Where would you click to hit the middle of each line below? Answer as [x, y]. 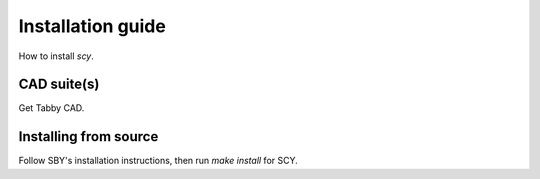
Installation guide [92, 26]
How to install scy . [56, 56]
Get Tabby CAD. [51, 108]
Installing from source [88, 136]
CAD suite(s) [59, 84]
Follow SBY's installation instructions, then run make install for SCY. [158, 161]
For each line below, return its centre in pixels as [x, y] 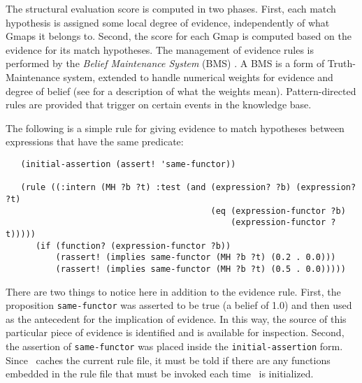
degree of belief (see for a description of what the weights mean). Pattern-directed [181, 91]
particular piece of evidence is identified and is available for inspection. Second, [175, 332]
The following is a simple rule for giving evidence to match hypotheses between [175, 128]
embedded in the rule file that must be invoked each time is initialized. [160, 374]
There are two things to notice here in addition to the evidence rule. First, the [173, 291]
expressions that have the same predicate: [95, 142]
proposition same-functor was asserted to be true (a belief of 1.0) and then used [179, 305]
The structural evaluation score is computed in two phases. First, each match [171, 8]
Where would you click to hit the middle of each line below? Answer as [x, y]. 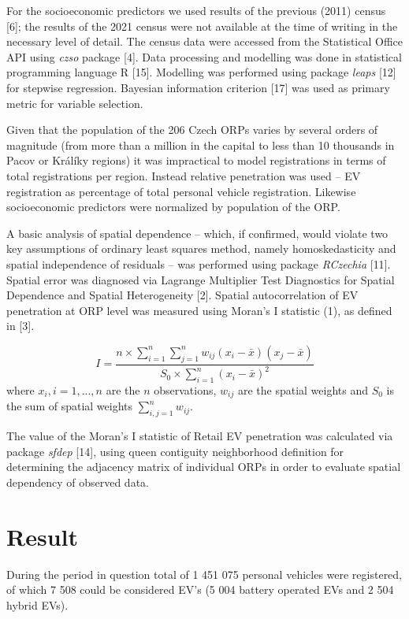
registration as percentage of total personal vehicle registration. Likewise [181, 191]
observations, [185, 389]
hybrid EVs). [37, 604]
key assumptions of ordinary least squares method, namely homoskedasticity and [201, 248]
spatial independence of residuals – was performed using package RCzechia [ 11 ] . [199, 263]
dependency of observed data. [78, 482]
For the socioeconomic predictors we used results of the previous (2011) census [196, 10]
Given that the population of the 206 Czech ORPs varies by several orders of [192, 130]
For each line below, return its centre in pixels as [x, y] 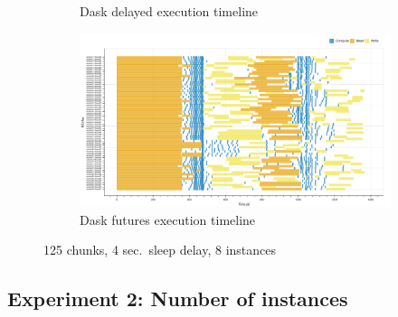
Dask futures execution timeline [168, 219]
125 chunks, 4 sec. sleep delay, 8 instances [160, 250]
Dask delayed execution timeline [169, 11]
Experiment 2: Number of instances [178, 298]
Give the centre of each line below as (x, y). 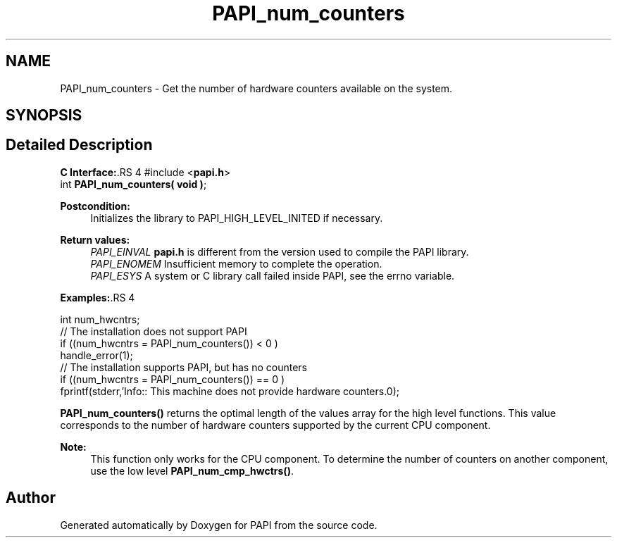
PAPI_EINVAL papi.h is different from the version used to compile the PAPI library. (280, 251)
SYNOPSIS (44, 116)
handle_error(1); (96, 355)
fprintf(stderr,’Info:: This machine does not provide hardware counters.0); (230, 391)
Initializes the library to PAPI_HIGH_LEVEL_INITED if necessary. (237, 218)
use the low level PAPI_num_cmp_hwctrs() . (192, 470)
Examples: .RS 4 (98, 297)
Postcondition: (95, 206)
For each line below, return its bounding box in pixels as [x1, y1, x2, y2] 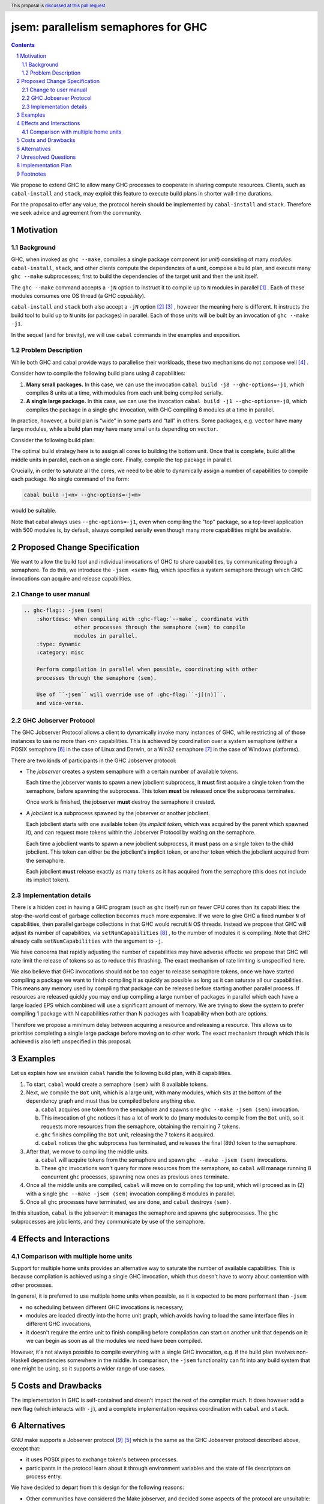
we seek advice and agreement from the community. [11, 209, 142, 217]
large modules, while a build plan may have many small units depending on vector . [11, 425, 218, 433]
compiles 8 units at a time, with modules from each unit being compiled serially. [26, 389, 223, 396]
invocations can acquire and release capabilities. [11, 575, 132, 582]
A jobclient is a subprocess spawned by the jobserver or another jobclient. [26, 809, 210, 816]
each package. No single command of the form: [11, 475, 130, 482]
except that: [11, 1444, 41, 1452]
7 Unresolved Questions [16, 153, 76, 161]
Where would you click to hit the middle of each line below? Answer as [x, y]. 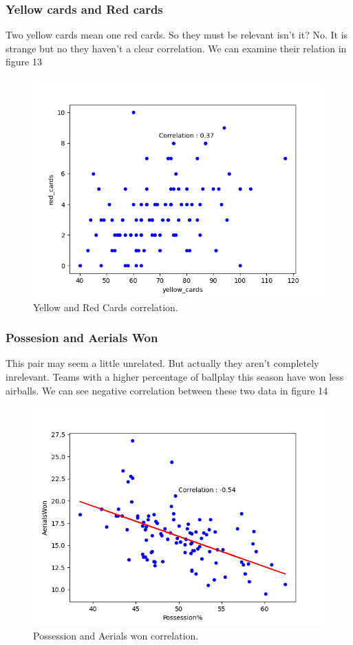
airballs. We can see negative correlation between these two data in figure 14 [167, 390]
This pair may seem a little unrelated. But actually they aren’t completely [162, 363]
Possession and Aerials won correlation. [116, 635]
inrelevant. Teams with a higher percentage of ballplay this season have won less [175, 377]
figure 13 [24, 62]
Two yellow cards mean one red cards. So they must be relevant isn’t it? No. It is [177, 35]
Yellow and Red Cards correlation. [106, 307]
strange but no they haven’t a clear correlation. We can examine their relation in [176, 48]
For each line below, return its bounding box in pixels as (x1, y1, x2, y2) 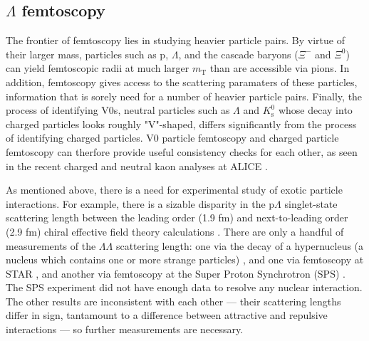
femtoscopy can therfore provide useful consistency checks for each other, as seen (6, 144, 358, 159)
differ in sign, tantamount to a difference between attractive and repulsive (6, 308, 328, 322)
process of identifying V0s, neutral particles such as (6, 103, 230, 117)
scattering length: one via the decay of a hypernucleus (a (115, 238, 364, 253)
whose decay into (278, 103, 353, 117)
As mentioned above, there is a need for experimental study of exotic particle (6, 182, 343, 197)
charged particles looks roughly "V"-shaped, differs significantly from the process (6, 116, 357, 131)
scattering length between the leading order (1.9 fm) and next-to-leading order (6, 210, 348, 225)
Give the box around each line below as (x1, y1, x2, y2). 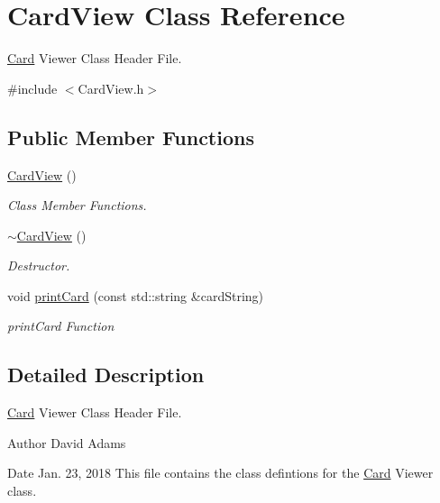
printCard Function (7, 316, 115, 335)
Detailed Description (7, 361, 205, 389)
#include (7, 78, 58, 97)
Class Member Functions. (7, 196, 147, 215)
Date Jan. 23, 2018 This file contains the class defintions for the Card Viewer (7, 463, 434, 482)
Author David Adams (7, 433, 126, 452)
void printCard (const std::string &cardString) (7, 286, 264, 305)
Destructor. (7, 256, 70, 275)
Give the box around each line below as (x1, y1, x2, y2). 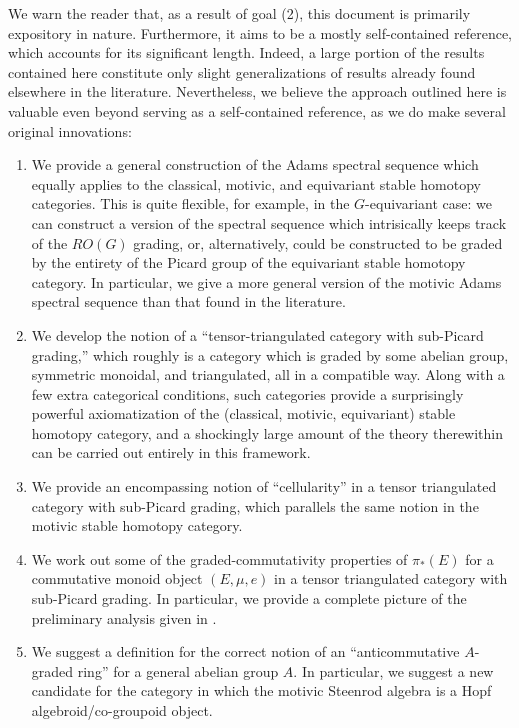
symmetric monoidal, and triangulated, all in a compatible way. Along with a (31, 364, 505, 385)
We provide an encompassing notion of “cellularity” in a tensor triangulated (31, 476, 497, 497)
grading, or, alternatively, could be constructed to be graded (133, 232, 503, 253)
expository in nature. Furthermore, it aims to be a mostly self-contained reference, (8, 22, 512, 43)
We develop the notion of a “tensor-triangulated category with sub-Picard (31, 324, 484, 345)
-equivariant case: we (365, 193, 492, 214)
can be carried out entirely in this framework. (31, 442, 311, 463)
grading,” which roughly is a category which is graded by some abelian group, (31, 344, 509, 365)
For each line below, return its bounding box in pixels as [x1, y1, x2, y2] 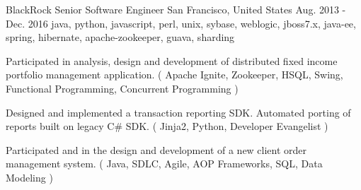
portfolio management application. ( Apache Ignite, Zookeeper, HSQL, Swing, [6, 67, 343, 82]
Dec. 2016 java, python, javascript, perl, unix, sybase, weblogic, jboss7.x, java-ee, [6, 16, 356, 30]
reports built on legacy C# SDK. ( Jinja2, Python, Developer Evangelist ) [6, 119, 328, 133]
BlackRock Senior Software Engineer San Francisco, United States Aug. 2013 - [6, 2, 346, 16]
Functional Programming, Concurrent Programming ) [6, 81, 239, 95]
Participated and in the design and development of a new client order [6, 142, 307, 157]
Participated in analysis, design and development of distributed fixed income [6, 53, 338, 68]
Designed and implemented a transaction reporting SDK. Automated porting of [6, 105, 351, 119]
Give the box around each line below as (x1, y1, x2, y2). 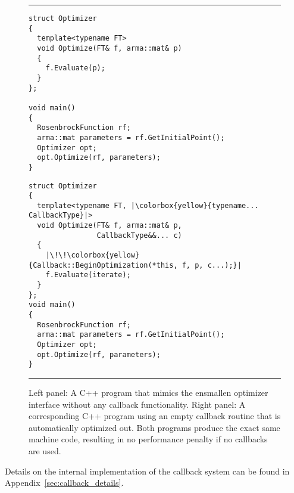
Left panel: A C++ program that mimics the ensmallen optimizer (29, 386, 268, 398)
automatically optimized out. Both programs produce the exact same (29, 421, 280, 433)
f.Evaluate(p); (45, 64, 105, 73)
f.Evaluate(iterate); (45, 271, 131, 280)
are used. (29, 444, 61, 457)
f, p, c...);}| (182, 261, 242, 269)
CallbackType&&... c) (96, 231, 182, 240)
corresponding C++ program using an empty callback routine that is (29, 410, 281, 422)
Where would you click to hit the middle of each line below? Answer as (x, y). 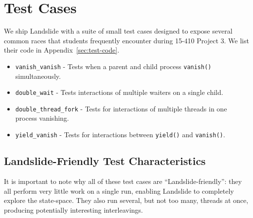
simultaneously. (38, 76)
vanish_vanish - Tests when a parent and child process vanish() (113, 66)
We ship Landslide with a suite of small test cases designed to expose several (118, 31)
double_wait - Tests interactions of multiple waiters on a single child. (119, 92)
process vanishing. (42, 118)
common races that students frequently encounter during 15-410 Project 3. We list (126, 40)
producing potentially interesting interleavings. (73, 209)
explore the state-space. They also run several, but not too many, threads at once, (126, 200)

● **ACTION ITEM**
The answer must be the lines above, word for word, from the first one through the line with "The following is", pictures excluded.

● **RESULT OF THE TASK**
Where would you click to hit the middle of each line below? Answer as [x, y]. 
Installation guide [92, 26]
How to install scy . [56, 56]
Get Tabby CAD. [51, 108]
Installing from source [88, 136]
CAD suite(s) [59, 84]
Follow SBY's installation instructions, then run make install for SCY. [158, 161]
For each line below, return its centre in pixels as [x, y] 
degree of belief (see for a description of what the weights mean). Pattern-directed [181, 91]
particular piece of evidence is identified and is available for inspection. Second, [175, 332]
The following is a simple rule for giving evidence to match hypotheses between [175, 128]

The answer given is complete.